Hello!
I’m working with the Eckstein Hechler propagator and I wanted to know whether the propagate method returns osculating or mean elements.
Thanks in advance,
Verónica
Hello!
I’m working with the Eckstein Hechler propagator and I wanted to know whether the propagate method returns osculating or mean elements.
Thanks in advance,
Verónica
Thank you for the fast reply!
If they are osculating I have a question.
I’m propagating a TLE with the EH propagator as follows:
# Get the keplerian orbit from the TLE
tle_propagator = TLEPropagator.selectExtrapolator(mytle)
tle_orbit_cart = tle_propagator.getInitialState().getOrbit()
tle_orbit_kep = OrbitType.KEPLERIAN.convertType(tle_orbit_cart)
# Propagation with Eickstein Hechler Propagator
propagator_eh = EcksteinHechlerPropagator(tle_orbit_kep, Constants.EIGEN5C_EARTH_EQUATORIAL_RADIUS,
Constants.EIGEN5C_EARTH_MU, Constants.EIGEN5C_EARTH_C20,
Constants.EIGEN5C_EARTH_C30, Constants.EIGEN5C_EARTH_C40,
Constants.EIGEN5C_EARTH_C50, Constants.EIGEN5C_EARTH_C60)
print(1, tle_orbit_kep)
print(2, propagator_eh.getInitialState().getOrbit())
print(3, OrbitType.KEPLERIAN.convertType(propagator_eh.propagate(mytle.getDate()).getOrbit()))
The output is:
1 Keplerian parameters: {a: 6806442.630251932; e: 0.0017767159957931275; i: 2.4679562062536506; pa: -24.3674662951819; raan: 132.2416001288443; v: 24.36755660511185;}
2 Keplerian parameters: {a: 6806442.630251932; e: 0.0017767159957931275; i: 2.4679562062536506; pa: -24.3674662951819; raan: 132.2416001288443; v: 24.36755660511185;}
3 Keplerian parameters: {a: 6806748.12718845; e: 0.0018174975987912372; i: 2.467985753857901; pa: -23.775377104485703; raan: 132.2416001299259; v: 23.77546741333503;}
The output is the keplerian elements at the TLE epoch obtained in differents ways.

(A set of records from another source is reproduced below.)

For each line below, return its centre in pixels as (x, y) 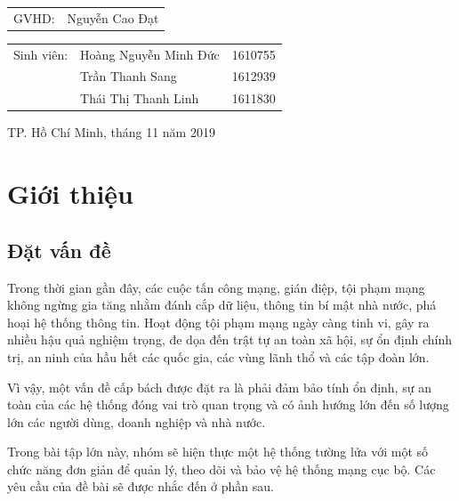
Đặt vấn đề (59, 250)
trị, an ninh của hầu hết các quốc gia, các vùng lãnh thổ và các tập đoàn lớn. (218, 356)
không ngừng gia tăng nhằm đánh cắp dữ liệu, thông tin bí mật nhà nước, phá (222, 305)
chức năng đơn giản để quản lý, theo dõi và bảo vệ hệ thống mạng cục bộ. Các (221, 469)
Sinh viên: (41, 54)
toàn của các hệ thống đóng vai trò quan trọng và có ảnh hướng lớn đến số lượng (228, 404)
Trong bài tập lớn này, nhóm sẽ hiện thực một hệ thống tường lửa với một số (218, 452)
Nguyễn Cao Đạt (113, 17)
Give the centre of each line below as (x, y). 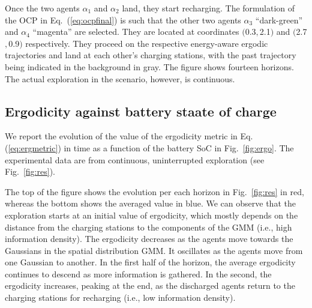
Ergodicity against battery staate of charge (141, 111)
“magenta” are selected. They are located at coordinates (136, 32)
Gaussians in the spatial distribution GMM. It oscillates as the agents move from (154, 250)
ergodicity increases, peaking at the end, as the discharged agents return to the (150, 285)
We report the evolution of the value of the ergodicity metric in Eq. (129, 136)
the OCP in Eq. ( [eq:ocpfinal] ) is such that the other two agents (123, 20)
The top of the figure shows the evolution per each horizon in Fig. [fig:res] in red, (154, 191)
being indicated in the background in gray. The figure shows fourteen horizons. (149, 66)
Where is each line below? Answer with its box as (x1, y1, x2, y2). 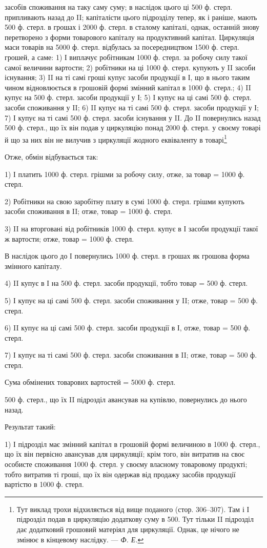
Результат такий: (5, 421, 56, 432)
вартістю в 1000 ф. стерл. (5, 479, 84, 490)
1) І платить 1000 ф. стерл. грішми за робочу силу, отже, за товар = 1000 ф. (5, 168, 245, 179)
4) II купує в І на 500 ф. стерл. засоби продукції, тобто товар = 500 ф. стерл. (5, 278, 248, 288)
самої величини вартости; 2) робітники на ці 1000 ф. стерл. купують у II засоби (5, 62, 256, 72)
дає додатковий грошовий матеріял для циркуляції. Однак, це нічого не (16, 524, 239, 534)
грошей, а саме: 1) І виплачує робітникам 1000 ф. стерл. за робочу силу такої (5, 51, 248, 62)
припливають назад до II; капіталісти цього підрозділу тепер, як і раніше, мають (5, 11, 257, 22)
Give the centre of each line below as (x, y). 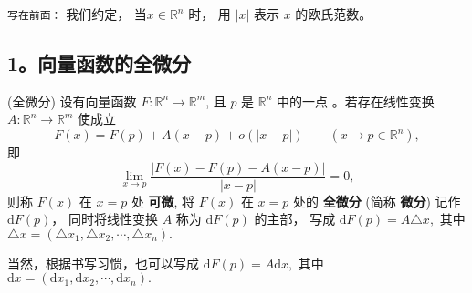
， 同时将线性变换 (105, 219)
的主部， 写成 (295, 219)
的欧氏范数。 (334, 14)
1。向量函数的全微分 (100, 63)
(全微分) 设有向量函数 (72, 101)
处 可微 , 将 (163, 201)
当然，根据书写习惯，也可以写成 (103, 263)
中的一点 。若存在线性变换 (356, 101)
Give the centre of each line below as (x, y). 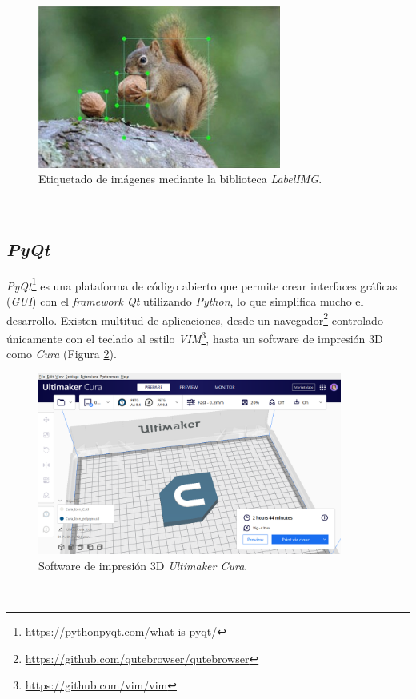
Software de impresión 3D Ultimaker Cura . (143, 565)
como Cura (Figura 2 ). (62, 354)
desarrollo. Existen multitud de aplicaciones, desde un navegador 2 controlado (195, 318)
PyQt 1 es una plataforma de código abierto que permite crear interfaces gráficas (202, 284)
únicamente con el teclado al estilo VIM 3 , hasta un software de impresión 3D (195, 337)
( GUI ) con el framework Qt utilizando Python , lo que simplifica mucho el (185, 301)
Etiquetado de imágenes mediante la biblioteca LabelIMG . (180, 179)

As can be seen, the parameters in case 3 are different from the ones in cases 1 and 2. Do you know where this difference comes from?
Many thanks again,
Verónica
That’s because the dynamical models are different.
Orbit (1) is an osculating orbit computed through SGP4 model
Orbit (2) is the initial osculating orbit of Eckstein-Hechler (ECK) model. Since any propagation is performed, that’s normal that (1) and (2) are identical
Orbit (3) is an osculating orbit computed through ECK model.
The models are as followed:
So, I think the differences can be explained by the two models which are different.
I don’t think it’s a good idea to propagate a TLE using ECK model. I think you shall use the TLEPropagator in that case.